Article Directory
0. Preface
- Relevant information:
- Basic information of the paper
- Field: Behavior Recognition
- Author unit: Nanjing University
- Posting time: 2020.12
- One sentence summary: A new feature extraction structure is designed using RGB difference.
1. What problem to solve
- Explore efficient temporal modeling methods.
- There are two common temporal modeling methods
- Using the dual-flow method, RGB is used to extract appearance information, and optical flow is used to extract movement information.
- This method can effectively improve the recognition accuracy, but it requires a lot of computing power to calculate the optical flow.
- 3D models, or temporal convolutions, implicitly learn motion fetures.
- There is no separate consideration of temporal dimension related content, and a lot of computing power is required.
- Using the dual-flow method, RGB is used to extract appearance information, and optical flow is used to extract movement information.
- Previously, there was also a way to use RGB difference as input as a substitute for optical flow.
- But the previous methods simply used RGB as another input, and finally merged on the result side.
2. What method was used
-
The Temporal Difference Network (TDN) is proposed to extract multi-scale temporal information.
- Using the structure of TSN, sparse and holistic sampling strategy, that is, this form of 1x1x8
- The main thing is to introduce the TDM structure, including short-term and long-term.
- The role of short-term TDM is to provide more frame-wise representation
- The first parameter is the final result, the second parameter is the feature map of ordinary 2D CNN results, the function in the third parameter is the structure of S-TDM, and the input is a picture
- The role of long-term TDM balances the structure between segments, thereby enhancing the expressiveness of each frame
- The last function is the L-TDM structure, where F should be the result of the above S-TDM.
- The current model only considers the relationship between two adjacent frames, that is, L-TDM only exists between two adjacent frames.
-
The key to TDN is the introduction of temporal difference based module (TDM)
-
S-TDM
- the author thinks:
- Adjacent frames in a small local temporal window are very similar.
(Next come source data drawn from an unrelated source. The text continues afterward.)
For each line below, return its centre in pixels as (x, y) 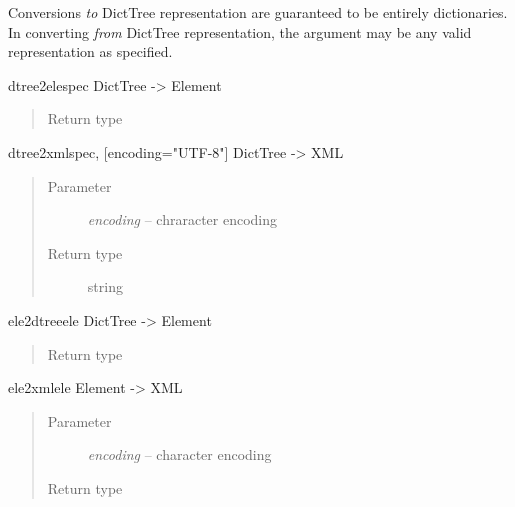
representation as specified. (90, 51)
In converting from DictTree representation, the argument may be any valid (240, 31)
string (105, 286)
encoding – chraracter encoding (182, 219)
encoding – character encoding (179, 454)
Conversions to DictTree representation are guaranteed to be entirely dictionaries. (258, 12)
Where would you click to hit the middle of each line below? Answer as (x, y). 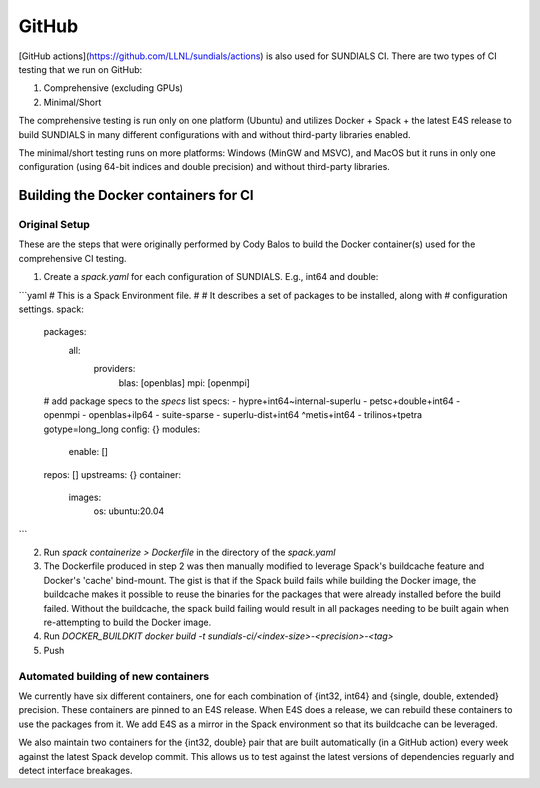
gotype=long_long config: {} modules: (121, 429)
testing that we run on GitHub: (80, 69)
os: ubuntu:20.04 (129, 511)
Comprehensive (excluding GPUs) (113, 88)
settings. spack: (51, 309)
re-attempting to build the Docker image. (127, 622)
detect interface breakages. (76, 770)
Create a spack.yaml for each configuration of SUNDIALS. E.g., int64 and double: (211, 277)

It is unwise to directly superimpose this information and extract features.
- On the other hand, although extracting information from segments can effectively extract appearance information, it cannot extract local motion information.
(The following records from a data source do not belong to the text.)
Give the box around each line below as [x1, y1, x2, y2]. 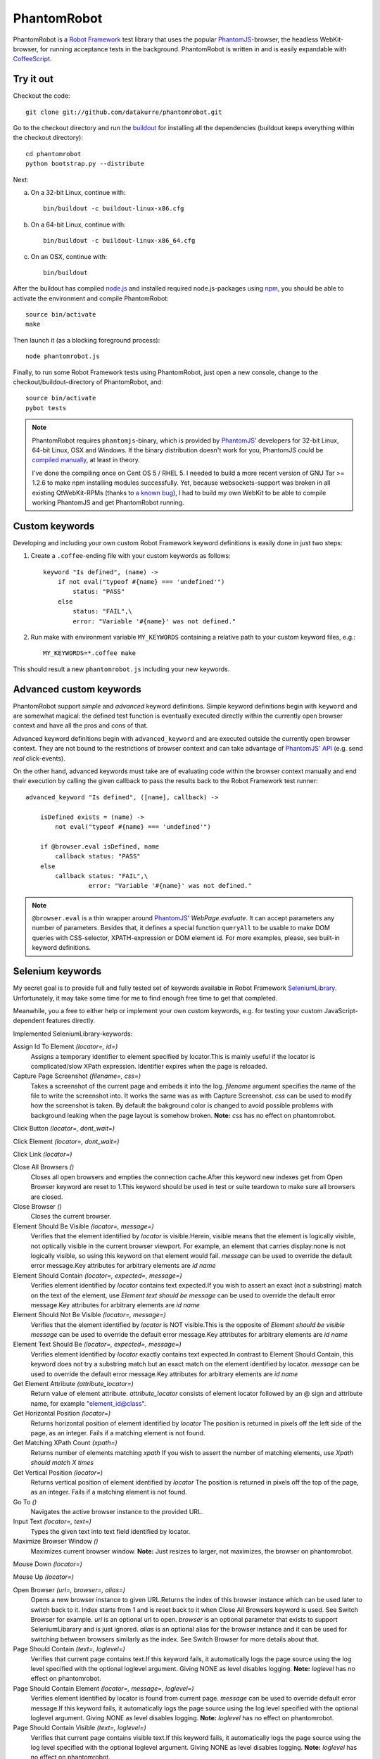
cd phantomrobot [25, 150, 82, 158]
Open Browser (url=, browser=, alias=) [13, 1585, 126, 1594]
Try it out [13, 73, 54, 85]
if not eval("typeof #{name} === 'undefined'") [57, 578, 225, 586]
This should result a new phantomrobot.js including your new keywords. [13, 665, 230, 673]
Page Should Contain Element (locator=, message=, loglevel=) [13, 1684, 194, 1692]
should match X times [30, 1459, 94, 1467]
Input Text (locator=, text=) [13, 1517, 91, 1526]
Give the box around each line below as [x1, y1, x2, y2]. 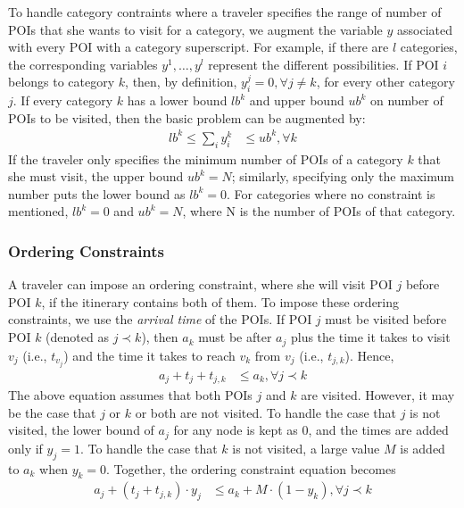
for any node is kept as [173, 421, 298, 439]
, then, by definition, [125, 72, 237, 91]
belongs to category [8, 72, 115, 91]
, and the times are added [308, 421, 449, 439]
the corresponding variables [8, 54, 158, 73]
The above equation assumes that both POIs [8, 386, 253, 404]
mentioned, [8, 202, 69, 221]
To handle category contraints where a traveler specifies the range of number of [8, 3, 442, 21]
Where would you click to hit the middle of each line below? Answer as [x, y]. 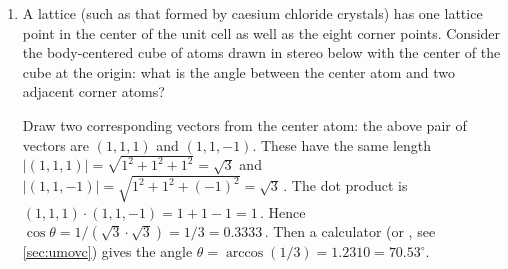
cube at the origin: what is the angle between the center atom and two [238, 71]
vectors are [56, 144]
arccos [244, 253]
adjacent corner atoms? [93, 91]
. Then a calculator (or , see [350, 231]
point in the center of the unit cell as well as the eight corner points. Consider [261, 32]
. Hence [283, 211]
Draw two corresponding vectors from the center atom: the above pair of [244, 124]
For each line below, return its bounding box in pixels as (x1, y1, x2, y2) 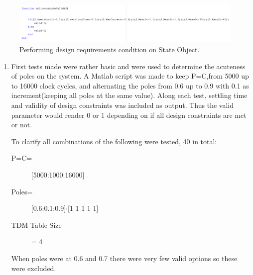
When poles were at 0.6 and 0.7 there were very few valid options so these (11, 253, 238, 263)
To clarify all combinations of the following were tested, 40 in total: (11, 136, 217, 146)
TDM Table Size (11, 219, 62, 230)
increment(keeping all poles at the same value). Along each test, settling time (11, 90, 248, 100)
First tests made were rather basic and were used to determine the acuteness (11, 61, 246, 71)
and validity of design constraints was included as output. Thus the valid (11, 99, 234, 110)
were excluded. (11, 263, 56, 273)
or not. (11, 119, 32, 130)
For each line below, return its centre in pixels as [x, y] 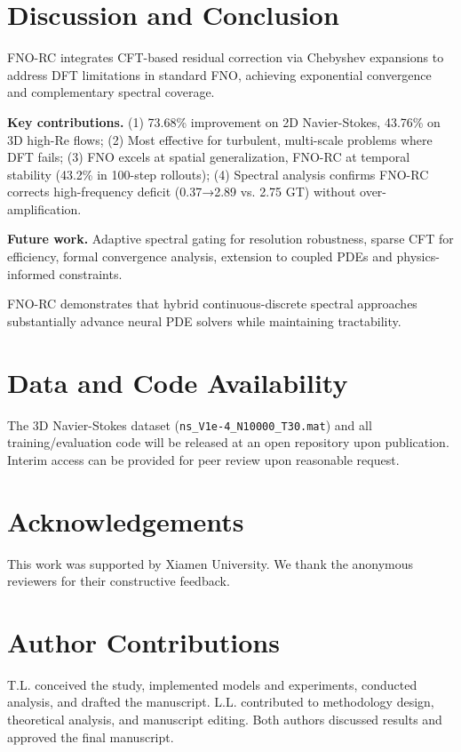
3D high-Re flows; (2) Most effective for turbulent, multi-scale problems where [220, 139]
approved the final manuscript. [91, 736]
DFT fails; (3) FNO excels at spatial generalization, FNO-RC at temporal [209, 157]
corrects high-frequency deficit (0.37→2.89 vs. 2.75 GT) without [182, 192]
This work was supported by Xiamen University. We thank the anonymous [211, 563]
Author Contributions [143, 641]
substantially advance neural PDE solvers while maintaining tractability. [204, 320]
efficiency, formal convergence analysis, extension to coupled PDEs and [200, 256]
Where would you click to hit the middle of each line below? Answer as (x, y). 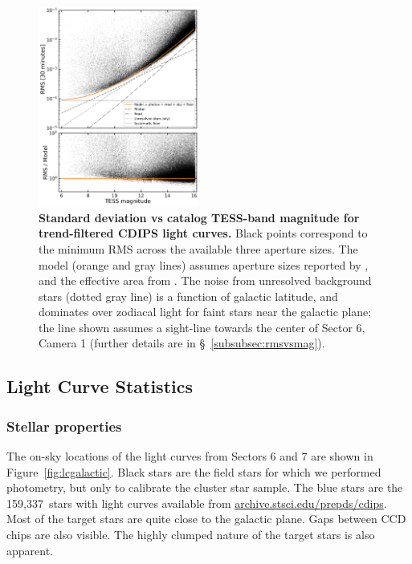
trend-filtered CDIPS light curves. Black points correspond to (203, 233)
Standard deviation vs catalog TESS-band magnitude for (199, 217)
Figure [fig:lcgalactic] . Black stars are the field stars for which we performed (194, 471)
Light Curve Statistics (100, 386)
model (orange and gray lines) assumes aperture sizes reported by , (204, 264)
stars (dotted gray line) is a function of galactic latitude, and (188, 296)
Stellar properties (64, 426)
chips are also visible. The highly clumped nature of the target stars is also (191, 535)
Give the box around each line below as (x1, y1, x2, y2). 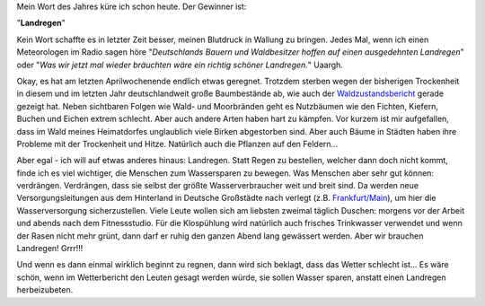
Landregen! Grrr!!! (16, 243, 84, 254)
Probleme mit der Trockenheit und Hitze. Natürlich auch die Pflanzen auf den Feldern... (16, 138, 339, 149)
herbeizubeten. (16, 284, 74, 295)
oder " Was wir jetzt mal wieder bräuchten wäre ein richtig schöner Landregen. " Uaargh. (16, 59, 343, 70)
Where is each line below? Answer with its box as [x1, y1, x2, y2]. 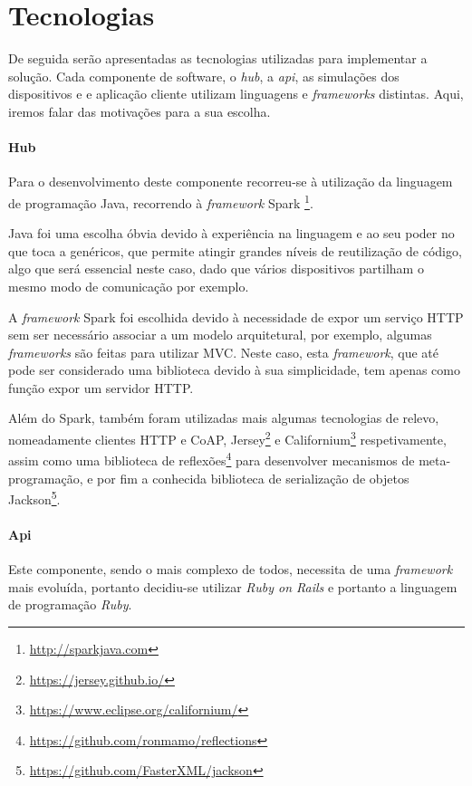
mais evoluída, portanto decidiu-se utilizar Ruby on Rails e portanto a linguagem [8, 577, 458, 596]
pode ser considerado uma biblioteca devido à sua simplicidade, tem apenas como [8, 360, 460, 379]
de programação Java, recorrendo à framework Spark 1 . [8, 190, 313, 212]
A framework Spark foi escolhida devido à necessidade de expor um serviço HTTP [8, 307, 464, 326]
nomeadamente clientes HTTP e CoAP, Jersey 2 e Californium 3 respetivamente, [8, 427, 447, 448]
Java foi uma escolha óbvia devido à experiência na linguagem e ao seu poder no [8, 224, 455, 243]
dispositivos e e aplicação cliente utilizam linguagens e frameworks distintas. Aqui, [8, 84, 464, 103]
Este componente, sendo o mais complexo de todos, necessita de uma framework [8, 560, 453, 579]
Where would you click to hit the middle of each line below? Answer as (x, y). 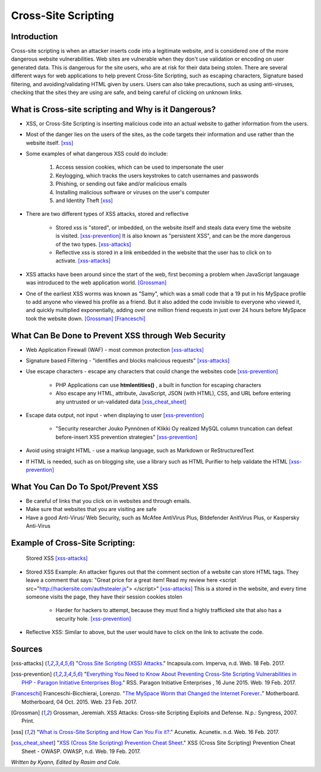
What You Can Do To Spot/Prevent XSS (85, 486)
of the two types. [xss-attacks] (93, 244)
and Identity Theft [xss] (84, 201)
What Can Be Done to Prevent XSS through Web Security (118, 335)
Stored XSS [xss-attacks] (57, 558)
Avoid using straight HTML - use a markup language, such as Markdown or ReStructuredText (140, 450)
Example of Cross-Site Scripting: (73, 543)
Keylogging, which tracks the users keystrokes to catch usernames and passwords (157, 175)
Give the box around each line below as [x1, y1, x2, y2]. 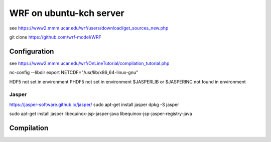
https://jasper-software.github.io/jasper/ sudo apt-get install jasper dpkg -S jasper [9, 101, 179, 107]
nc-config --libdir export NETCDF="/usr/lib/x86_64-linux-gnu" [9, 69, 139, 75]
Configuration [9, 47, 54, 55]
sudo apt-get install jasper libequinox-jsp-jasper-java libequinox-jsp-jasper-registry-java [9, 110, 193, 117]
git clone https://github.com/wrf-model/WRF [9, 34, 101, 40]
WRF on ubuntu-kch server [9, 7, 125, 18]
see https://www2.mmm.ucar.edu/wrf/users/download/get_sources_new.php [9, 25, 169, 31]
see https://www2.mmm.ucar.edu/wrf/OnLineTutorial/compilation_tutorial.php [9, 60, 170, 66]

- Therefore, it is necessary to use S-TDM and adjacent frame temporal differences to enhance information.
- The overall structure is as shown in the figure above. It feels that a total of 5 frames of the selected picture and the selected picture are used to extract the diff information and superimpose it.
- All in all, it is to extract the local motion and appearance information in a segment.
- the author thinks:
-
L-TDM
- All in all, it is to extract information between segments.
3. How effective is it
-
A detailed ablation experiment was done to prove the effectiveness of the proposed structure.
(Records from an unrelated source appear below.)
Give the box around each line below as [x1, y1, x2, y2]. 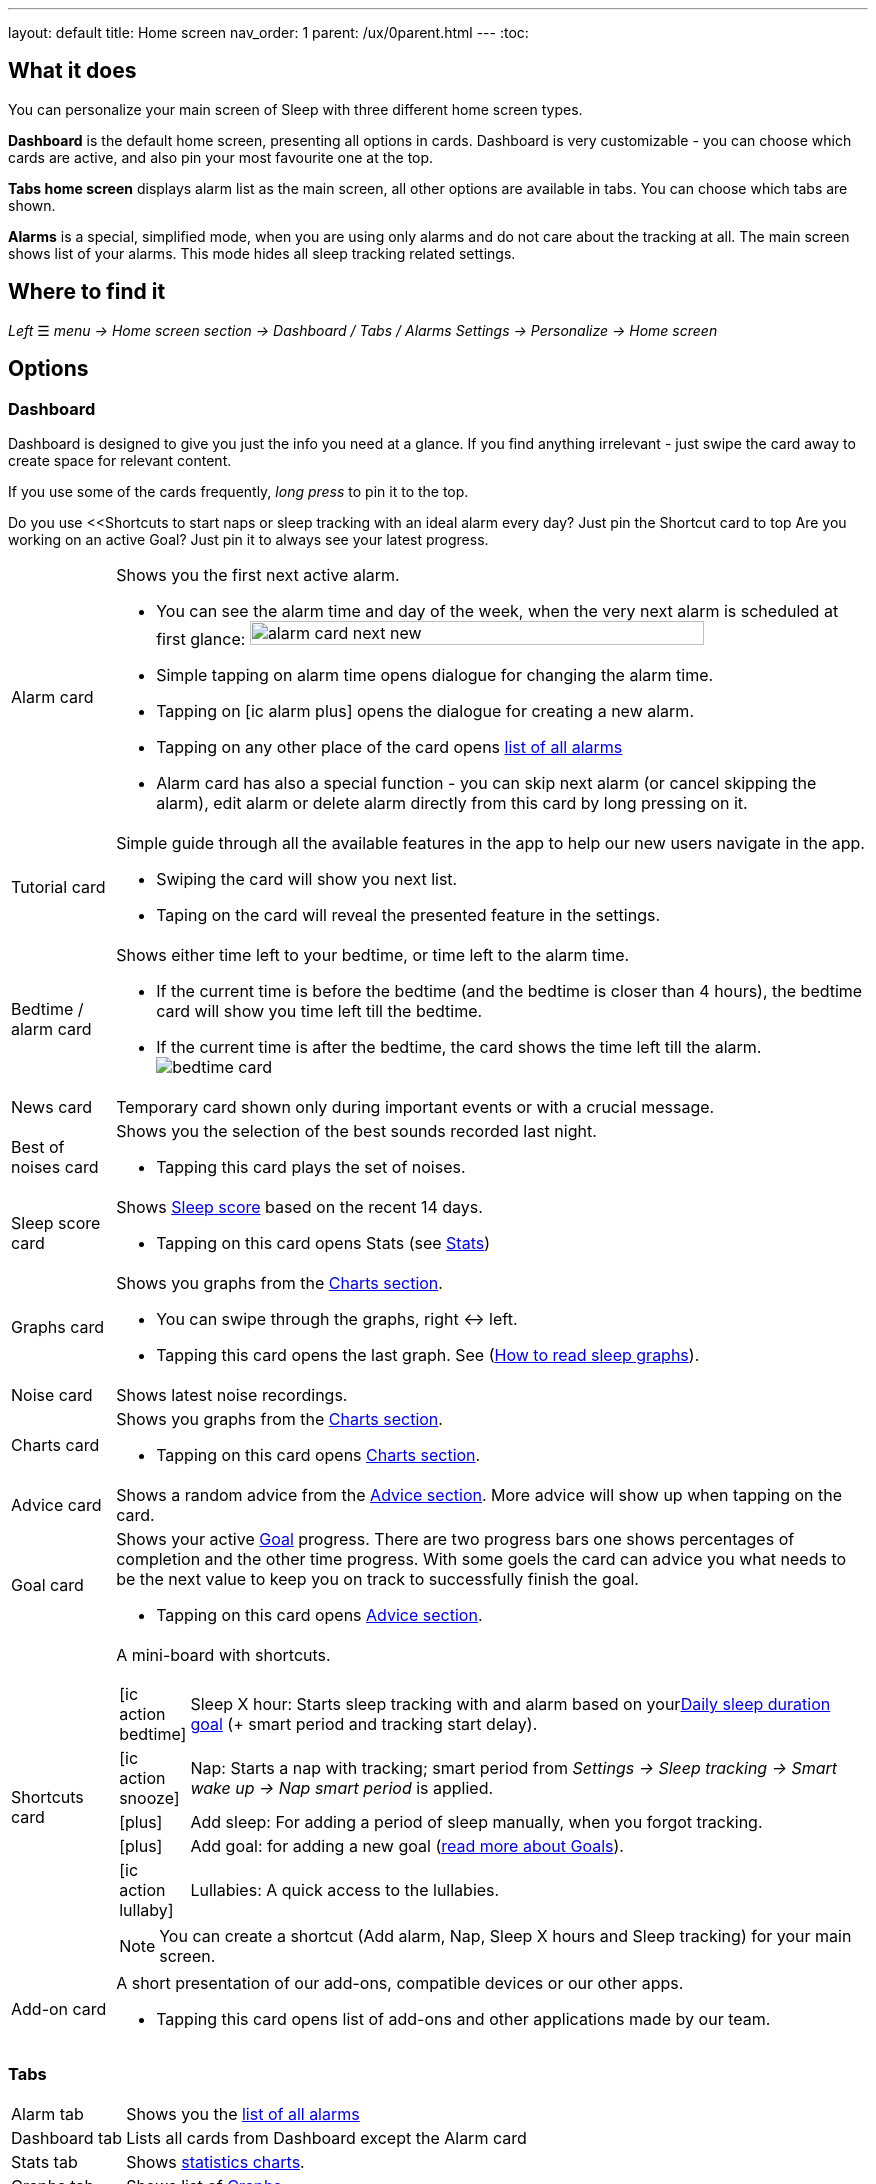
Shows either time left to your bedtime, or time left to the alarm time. [116, 944, 630, 965]
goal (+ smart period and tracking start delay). [190, 1713, 538, 1734]
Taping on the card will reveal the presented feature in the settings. [156, 904, 660, 925]
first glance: [156, 628, 246, 649]
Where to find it [8, 279, 166, 305]
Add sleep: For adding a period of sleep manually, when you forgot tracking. [190, 1811, 763, 1832]
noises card [11, 1156, 99, 1177]
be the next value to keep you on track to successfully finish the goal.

- To put it bluntly, I tried many S-TDM and L-TDM implementation methods and chose the best publication.
-
Reach SOTA on SomethingSomething. On Kinetcis-400 to achieve almost SOTA effect.
4. What are the problems & what can be learned
- Waiting for open source, I don't know how efficient it is to run.
- For example, x3d looks great, but I don’t know how effective it will be when deployed.
- It looks very tempting.
- But from the perspective of principle, it may not have much effect in online tasks...
- At least, for my fall detection, S-TDM did not have very good results.